*WHAT THIS TASK INVOLVES:* Give back exactly the lines of the entries below from the line with "Text of this" to the line with "Constraints", inclusive, and only those.

::: SUPPLIED DATA :::

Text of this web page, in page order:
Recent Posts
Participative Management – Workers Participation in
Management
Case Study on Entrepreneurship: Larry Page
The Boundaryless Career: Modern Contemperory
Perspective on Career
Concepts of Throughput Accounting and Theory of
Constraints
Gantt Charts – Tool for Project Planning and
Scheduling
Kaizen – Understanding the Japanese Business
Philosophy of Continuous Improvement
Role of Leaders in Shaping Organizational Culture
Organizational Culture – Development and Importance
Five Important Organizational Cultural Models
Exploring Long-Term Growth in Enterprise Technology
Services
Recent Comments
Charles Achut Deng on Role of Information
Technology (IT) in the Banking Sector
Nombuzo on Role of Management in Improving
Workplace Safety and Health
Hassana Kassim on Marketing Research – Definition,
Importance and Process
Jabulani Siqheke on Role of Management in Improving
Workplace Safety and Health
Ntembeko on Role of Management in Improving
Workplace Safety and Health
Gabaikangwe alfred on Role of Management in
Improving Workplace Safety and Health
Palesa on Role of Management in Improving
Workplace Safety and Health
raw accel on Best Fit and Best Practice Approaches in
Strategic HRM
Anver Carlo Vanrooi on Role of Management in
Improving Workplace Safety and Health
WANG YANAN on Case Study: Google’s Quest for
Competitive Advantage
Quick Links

:::
::: SUPPLIED DATA :::

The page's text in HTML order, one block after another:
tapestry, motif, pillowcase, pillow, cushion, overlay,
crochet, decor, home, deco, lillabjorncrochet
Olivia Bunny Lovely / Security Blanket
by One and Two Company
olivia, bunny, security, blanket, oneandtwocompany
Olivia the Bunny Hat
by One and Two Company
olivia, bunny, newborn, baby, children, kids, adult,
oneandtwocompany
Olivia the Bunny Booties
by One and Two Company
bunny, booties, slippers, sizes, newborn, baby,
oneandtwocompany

:::

*ANSWER SECTION:*
Text of this web page, in page order:
Recent Posts
Participative Management – Workers Participation in
Management
Case Study on Entrepreneurship: Larry Page
The Boundaryless Career: Modern Contemperory
Perspective on Career
Concepts of Throughput Accounting and Theory of
Constraints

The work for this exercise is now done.